* [Problem to solve]
Each record is to be copied exactly, with its pictures left behind.

+++ Source material

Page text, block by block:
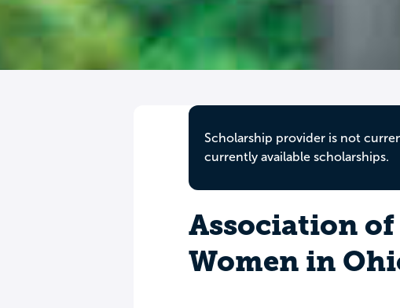
Scholarship provider is not
currently available scholarships.
Association
Women in
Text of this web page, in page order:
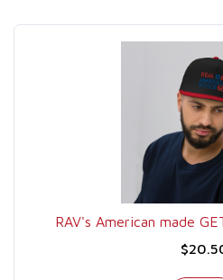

++++++

* [Answer to the problem]
Page text, block by block:
Scholarship provider is not
currently available scholarships.
Association
Women in
Text of this web page, in page order:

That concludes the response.